Yep a paper hammer drop pod! There isn't a particular reason I built this model, well not one beyond the fact that I had the template and didn't have anything better to do with my time that I was interested in. So a couple microwavable pizza boxes, about an hour in photoshop to color the template, 20 minutes to print out the 3 pages and like 3 hours to build it.
Over all I like the final product, there's just one little problem:
It is too small to carry a full 10 man squad of marines. You can see here how it would only 4 marines. Not a particularly huge deal I suppose, but it is a point of annoyance for me. I think I'll build 3 more and modify them to be Deathwinds though.

I purposely glued the door panels open mainly to be fair to my opponents but also because I just really can't stand seeing a closed drop pod sitting on the table. It's kind of like with the Storm Raven model if you add the hurricane bolters. How the *bleep* do the marines get out of the thing? I know I know, it's representational not functional. But you know? It's my model! If those points bug me, that's my problem! :P

Thursday, February 14, 2013

Duke Nukem?

You ever have a moment when you're working on a project, you look up for a second and something catches your eye? So you stop what you're doing and concentrate to figure out what that something is? And then you figure it out and you are like "Where the frack did that come from?"

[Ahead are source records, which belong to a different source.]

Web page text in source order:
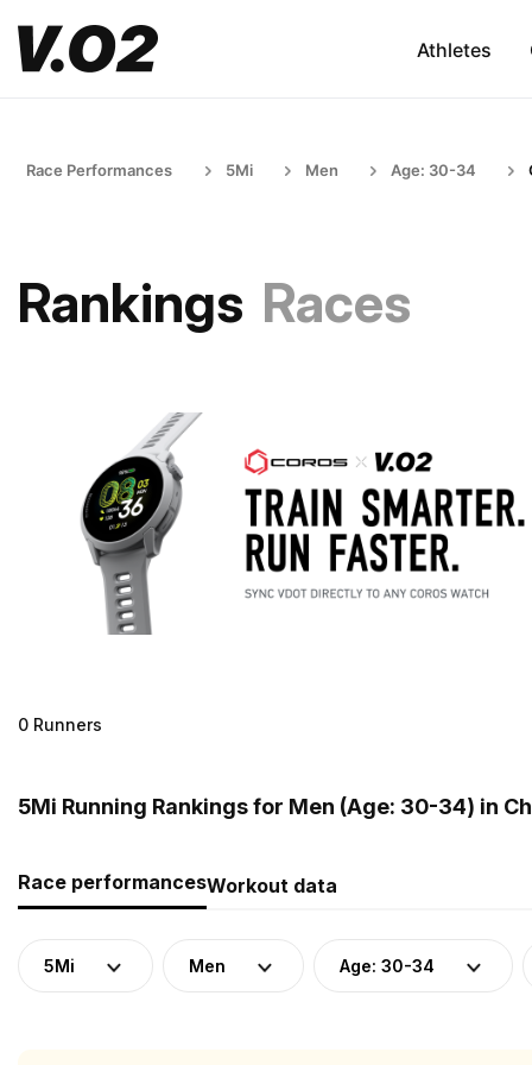
Athletes
Race Performances 5Mi Men Age: 30-34
Rankings Races
0 Runners
5Mi Running Rankings for Men (Age: 30-34) in
Race performancesWorkout data
5Mi Men Age: 30-34
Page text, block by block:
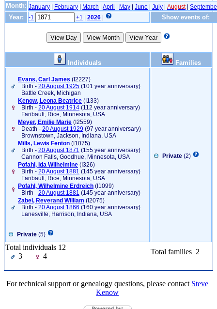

That happened to be earlier today. When I noticed that I had a 40k version of Duke Nukem sitting on my work bench looking back at me:


Monday, February 11, 2013

More speed!

So I've been working on a new attack bike squad for my Blood Ravens. From what I've been looking at rules wise, I think Biker armies are gonna be the default go-to army for 6th edition. Hammer of Wraith, T5 all the time, a 12" move with an extra D6 charge range, relentless. I mean let's face it bikers got a lot going for 'em now.

So here is my new and freshly converted  attack bike squad:

So I'm sure you're sitting there saying "Wait a second, you said they were converted. And that they were attack bikes. Yeah the one dude's got the scanner array backpack, but what's actually converted? And why aren't they attack bikes?"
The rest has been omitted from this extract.